GIVEN DATA
........

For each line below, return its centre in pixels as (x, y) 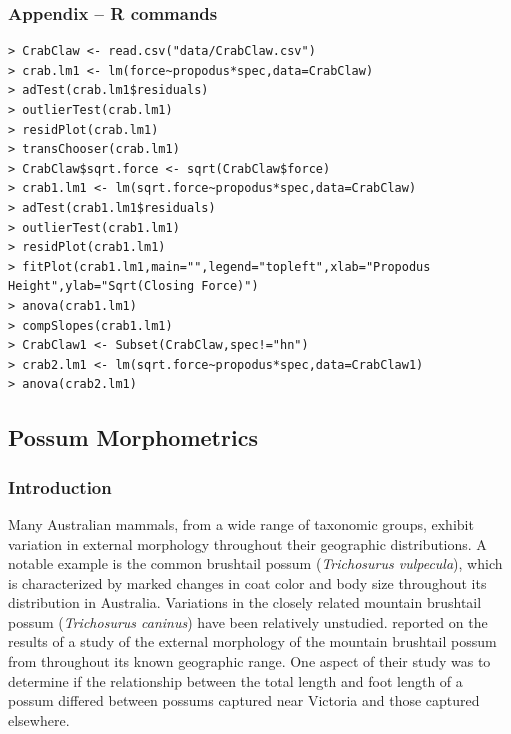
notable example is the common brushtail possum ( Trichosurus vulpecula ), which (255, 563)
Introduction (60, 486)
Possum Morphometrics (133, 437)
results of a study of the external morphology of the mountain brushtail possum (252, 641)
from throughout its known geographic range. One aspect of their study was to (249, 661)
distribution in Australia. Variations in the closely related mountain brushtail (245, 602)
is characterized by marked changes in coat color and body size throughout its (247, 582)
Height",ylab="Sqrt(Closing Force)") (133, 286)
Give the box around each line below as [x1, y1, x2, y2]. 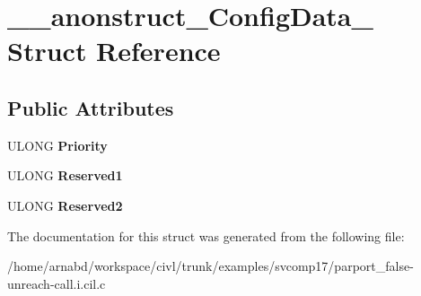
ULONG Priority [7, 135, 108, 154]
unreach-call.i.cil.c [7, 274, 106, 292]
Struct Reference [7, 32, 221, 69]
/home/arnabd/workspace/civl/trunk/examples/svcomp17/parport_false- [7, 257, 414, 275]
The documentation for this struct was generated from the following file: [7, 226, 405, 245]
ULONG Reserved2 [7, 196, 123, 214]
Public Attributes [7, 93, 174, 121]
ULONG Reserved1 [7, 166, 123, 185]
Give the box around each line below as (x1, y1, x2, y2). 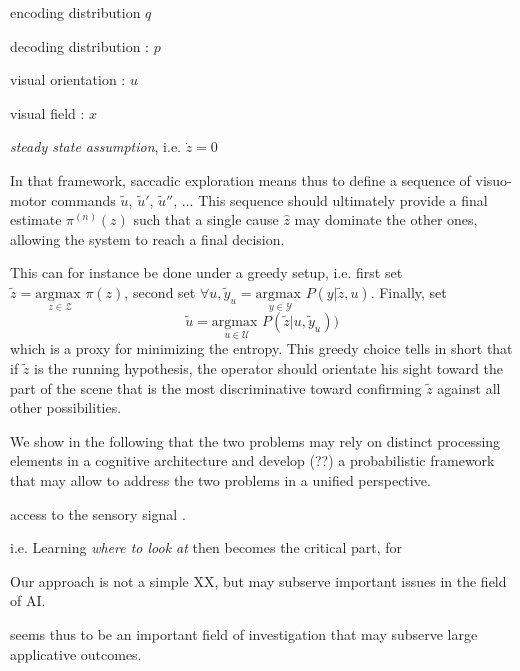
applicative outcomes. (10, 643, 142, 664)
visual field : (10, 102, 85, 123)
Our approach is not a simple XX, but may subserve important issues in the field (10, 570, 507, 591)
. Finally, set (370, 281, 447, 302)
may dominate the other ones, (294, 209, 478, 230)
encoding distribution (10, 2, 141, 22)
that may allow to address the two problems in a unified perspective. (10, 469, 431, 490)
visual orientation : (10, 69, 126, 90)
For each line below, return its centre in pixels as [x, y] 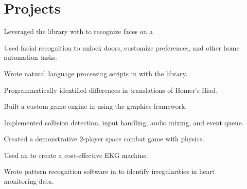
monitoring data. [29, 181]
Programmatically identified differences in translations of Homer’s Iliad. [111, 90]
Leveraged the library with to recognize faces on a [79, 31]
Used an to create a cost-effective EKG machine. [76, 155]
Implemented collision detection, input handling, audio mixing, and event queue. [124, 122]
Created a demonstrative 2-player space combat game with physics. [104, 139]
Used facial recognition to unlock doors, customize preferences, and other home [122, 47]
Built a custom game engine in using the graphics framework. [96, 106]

........

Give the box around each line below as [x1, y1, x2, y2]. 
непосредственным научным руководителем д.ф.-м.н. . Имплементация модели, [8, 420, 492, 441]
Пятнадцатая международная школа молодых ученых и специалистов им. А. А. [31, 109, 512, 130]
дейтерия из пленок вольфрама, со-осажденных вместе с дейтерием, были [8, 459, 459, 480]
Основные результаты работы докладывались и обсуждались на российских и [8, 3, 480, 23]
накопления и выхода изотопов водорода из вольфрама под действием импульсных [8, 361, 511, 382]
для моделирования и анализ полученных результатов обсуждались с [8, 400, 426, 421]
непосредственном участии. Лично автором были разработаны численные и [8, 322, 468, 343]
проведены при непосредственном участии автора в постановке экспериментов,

........

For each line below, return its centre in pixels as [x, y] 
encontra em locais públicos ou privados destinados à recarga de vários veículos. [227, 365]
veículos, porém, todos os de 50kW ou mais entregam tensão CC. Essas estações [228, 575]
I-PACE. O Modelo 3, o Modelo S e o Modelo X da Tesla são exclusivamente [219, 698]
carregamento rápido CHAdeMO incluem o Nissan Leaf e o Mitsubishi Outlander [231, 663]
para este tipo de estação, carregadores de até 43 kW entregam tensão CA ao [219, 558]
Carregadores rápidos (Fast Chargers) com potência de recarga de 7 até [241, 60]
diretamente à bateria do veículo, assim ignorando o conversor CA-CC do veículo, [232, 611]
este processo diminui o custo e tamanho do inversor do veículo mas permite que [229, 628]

........

TASK ITEM
Give exactly the lines above that run from the line with "pixels as (x, y)" to the line with "Possum Morphometrics (133, 437)", both included, leaving every picture out.

RESPONSE TO THIS TASK
For each line below, return its centre in pixels as (x, y) 
notable example is the common brushtail possum ( Trichosurus vulpecula ), which (255, 563)
Introduction (60, 486)
Possum Morphometrics (133, 437)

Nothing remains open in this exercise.